Q. 3.2 Inventory accounting: Differentiate between FIFO and LIFO.
Ans 3.2 LIFO and FIFO are the 2 most common inventory valuation methods and affects both the balance sheet and income statement.
LIFO: last out, or LIFO, calls for the firm to attribute any sale made to the most recently acquired and most expensive inventory. During the inflationary prices period, the firm using this method would have the highest cost of goods sold, the lowest net income and lowest inventory value.
FIFO: First in, first out, or FIFO, refers to the practice of recognizing a sale as being made up of inventory that was purchased earlier and having the lowest cost. During rising prices, firm using FIFO will have lowest cost of goods sold, the highest net income and the highest inventory value.
FIFO reporting leads to higher current asset value and higher net income. Because inventory valuation methods can have a significant impact on both the income statement and the balance sheet, when financial analysts compare different companies, they make adjustments to the financial statements for differences in inventory valuation methods. Although firms can switch from one inventory valuation method to another, this type of change is an extraordinary event and cannot be done frequently.
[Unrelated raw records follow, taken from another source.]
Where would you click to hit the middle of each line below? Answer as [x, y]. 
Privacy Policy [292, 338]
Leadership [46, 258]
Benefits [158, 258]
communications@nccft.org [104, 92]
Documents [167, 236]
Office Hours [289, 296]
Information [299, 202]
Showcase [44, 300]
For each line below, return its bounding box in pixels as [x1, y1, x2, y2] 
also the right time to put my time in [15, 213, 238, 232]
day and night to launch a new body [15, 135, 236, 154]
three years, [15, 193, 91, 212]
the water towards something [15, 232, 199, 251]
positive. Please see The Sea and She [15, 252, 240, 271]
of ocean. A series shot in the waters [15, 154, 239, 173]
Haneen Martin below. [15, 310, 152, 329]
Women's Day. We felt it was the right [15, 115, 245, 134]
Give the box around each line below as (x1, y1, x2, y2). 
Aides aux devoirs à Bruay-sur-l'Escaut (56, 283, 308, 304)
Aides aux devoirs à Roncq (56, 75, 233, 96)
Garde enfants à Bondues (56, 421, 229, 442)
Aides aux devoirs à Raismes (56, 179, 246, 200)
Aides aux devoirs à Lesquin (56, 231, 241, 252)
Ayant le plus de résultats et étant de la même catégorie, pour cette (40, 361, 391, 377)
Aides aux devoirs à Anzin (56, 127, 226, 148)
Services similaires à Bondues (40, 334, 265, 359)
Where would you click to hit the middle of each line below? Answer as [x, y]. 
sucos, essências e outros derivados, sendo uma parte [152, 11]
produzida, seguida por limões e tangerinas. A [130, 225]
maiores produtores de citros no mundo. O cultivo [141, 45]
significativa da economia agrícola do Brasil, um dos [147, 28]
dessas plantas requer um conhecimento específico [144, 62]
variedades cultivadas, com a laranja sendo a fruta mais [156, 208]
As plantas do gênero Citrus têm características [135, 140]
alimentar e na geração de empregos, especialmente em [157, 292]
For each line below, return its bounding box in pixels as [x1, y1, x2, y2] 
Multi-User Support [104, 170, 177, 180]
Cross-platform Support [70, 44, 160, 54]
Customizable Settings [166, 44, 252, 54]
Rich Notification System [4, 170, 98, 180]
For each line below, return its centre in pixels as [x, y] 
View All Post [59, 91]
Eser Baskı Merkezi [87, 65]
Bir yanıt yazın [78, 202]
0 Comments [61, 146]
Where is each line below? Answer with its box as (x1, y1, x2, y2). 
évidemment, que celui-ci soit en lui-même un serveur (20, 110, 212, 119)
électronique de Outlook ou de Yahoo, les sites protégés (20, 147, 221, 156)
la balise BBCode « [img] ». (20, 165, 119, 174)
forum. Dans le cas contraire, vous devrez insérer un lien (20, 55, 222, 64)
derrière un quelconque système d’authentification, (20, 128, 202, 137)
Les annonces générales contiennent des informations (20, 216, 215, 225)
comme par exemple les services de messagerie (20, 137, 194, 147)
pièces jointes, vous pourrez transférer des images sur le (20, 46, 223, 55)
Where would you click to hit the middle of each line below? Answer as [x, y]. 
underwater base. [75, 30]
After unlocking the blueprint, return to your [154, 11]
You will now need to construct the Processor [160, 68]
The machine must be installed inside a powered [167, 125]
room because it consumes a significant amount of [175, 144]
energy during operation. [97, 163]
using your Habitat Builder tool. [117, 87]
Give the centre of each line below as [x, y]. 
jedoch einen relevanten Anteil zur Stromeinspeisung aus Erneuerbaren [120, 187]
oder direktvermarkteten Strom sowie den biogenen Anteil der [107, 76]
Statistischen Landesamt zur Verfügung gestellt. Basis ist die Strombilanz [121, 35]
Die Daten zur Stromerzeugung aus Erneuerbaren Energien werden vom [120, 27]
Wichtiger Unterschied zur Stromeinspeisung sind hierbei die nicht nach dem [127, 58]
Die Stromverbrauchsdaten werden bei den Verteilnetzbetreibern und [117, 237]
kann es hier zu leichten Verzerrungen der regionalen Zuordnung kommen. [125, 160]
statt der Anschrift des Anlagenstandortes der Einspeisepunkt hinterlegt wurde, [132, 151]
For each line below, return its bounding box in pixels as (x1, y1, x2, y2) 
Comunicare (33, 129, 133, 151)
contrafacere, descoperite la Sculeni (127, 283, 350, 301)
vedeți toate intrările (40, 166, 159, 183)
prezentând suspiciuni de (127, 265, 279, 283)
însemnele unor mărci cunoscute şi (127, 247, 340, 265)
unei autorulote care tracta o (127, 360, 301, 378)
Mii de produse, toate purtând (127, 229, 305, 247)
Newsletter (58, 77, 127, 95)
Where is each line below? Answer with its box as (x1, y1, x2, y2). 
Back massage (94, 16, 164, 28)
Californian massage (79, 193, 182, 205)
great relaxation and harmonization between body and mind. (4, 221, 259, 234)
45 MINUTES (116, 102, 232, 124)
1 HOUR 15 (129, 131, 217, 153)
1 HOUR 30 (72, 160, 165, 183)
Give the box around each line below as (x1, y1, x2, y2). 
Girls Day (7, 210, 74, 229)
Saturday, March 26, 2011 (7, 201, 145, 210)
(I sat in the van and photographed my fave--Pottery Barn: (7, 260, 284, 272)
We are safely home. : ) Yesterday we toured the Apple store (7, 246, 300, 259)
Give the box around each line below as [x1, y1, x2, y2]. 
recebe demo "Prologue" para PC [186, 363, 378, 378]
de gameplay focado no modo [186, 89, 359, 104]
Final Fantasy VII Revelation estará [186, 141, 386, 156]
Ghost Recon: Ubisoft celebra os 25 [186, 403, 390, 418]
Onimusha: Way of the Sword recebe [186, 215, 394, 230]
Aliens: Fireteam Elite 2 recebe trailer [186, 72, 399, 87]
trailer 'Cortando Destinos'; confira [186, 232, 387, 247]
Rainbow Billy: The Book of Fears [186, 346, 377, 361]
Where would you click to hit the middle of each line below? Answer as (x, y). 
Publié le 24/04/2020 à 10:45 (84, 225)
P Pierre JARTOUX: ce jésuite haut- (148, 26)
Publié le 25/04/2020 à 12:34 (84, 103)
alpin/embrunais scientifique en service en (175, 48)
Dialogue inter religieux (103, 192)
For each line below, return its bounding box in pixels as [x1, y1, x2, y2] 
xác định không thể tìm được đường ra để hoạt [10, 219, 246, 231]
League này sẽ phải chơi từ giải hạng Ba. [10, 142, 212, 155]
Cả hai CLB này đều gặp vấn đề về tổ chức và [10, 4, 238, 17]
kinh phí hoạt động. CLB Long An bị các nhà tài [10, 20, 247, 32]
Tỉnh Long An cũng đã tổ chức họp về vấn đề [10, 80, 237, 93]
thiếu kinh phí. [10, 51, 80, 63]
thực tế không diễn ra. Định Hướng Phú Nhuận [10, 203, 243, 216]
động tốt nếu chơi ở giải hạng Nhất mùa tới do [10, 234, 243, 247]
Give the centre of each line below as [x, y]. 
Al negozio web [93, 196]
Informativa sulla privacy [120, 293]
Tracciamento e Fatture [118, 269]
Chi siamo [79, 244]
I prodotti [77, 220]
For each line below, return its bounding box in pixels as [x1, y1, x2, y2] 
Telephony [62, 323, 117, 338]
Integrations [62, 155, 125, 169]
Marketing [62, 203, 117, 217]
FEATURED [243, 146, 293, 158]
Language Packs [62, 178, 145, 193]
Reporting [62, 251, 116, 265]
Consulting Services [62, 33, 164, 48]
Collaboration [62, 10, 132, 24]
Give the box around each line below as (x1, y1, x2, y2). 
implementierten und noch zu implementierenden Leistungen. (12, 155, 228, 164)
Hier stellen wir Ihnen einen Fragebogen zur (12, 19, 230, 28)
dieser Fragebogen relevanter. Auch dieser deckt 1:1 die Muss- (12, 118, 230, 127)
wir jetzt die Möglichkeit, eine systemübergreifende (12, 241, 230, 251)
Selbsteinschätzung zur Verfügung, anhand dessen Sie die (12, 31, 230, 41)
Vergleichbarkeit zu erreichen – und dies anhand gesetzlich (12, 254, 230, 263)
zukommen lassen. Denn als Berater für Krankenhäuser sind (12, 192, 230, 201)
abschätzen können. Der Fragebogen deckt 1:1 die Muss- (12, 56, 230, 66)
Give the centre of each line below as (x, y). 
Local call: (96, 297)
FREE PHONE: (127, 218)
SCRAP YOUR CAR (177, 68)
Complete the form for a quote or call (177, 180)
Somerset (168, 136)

Q. 3.5 Working capital: Laurel Electronics reported the following information at its annual meetings: The Company had cash and marketable securities worth $1,235,455, accounts payables worth $4,159,357, inventory of $7,121,599, accounts receivables of $3,488,121, short-term notes payable worth $1,151,663, and other current assets of $121,455. What is the company’s net working capital?
Ans 3.5 Laurel Electronics Working Capital | | Current Assets…...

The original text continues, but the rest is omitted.